Post by ShredderN64 »

Hello, new user here. It would seem you are all intimately familiar with the NES, and as such, I seek your guidance and wisdom.

Recently I attempted to install Voultar's multiout QSB to my existing NESRGB install. Before this, everything worked perfectly, but I had the wires hanging out the back like a monster, waiting for this particular QSB. Now, embarrassingly, upon removal of the NES board, I had lifted a few traces. Using the CAD files of Redherring32's OpenTendo project (which I understand to be a 1:1 recreation of the original NES board) as reference, I ran wires from the pins of the damaged traces to their next respective point.

After putting on the QSB, I was horrified to find I had no power. I immediately assumed something had happened to the voltage regulator, but it was fine. In fact, power was going everywhere it should, to my knowledge. Upon further inspection, I realized the NES would power on just fine without the NESRGB board attached, even without the PPU. Furthermore, it will also power on if only the "top" row of pins are connected (see photos). Ensuring there were no shorts on the PPU and all pins had continuity with the vias directly across from them (except for DP0-7 and EXT0-3) I noticed the only one of these pins that did not have continuity to the via directly across from it was the CLK pin, pin 18. Out of curiosity, I directly wired the pin on the PPU to the via, but had the same result.

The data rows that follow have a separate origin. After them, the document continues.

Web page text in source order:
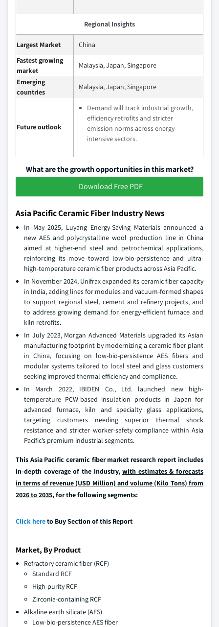
Regional Insights
Largest Market
China
Fastest growing
market
Malaysia, Japan, Singapore
Emerging
countries
Malaysia, Japan, Singapore
Future outlook
Demand will track industrial growth,
efficiency retrofits and stricter
emission norms across energy-
intensive sectors.
What are the growth opportunities in this market?
Download Free PDF
Asia Pacific Ceramic Fiber Industry News
In May 2025, Luyang Energy-Saving Materials announced a
new AES and polycrystalline wool production line in China
aimed at higher-end steel and petrochemical applications,
reinforcing its move toward low-bio-persistence and ultra-
high-temperature ceramic fiber products across Asia Pacific.
In November 2024, Unifrax expanded its ceramic fiber capacity
in India, adding lines for modules and vacuum-formed shapes
to support regional steel, cement and refinery projects, and
to address growing demand for energy-efficient furnace and
kiln retrofits.
In July 2023, Morgan Advanced Materials upgraded its Asian
manufacturing footprint by modernizing a ceramic fiber plant
in China, focusing on low-bio-persistence AES fibers and
modular systems tailored to local steel and glass customers
seeking improved thermal efficiency and compliance.
In March 2022, IBIDEN Co., Ltd. launched new high-
temperature PCW-based insulation products in Japan for
advanced furnace, kiln and specialty glass applications,
targeting customers needing superior thermal shock
resistance and stricter worker-safety compliance within Asia
Pacific’s premium industrial segments.
This Asia Pacific ceramic fiber market research report includes
in-depth coverage of the industry,with estimates & forecasts
in terms of revenue (USD Million) and volume (Kilo Tons) from
2026 to 2035, for the following segments:
Click hereto Buy Section of this Report
Market, By Product
Refractory ceramic fiber (RCF)
Standard RCF
High-purity RCF
Zirconia-containing RCF
Alkaline earth silicate (AES)
Low-bio-persistence AES fiber

A few notes: I'm using a Triad power supply (although testing it with the NES-002 yields the same results) and the NESRGB2.0 2019 revision of the board. The only other modification to this NES is the removal of pin 4 from the CIC to prevent the classic blinking light that everyone knows and loves. I don't think any of these are relevant, but perhaps they could be clues.

Here is an Imgur gallery showing my reconnection of the traces and the power phenomenon: https://imgur.com/a/7H1OTLo

Any help would be greatly appreciated. This has been driving me up the wall for about a week and making me feel incredibly stupid, especially since I had a completely fine working console before this.

(Moderator edit: attached images and commentary to forum)
Attachments
The other side of the board showing reconnection of the lifted traces, pins 2, 24, and 36.
The other side of the board showing reconnection of the lifted traces, pins 2, 24, and 36.
Lifting the NESRGB board so only the "top" row of pins connect. Note the power light.
Lifting the NESRGB board so only the "top" row of pins connect. Note the power light.
The NESRGB board fully socketed with the power button pressed. No power.
The NESRGB board fully socketed with the power button pressed. No power.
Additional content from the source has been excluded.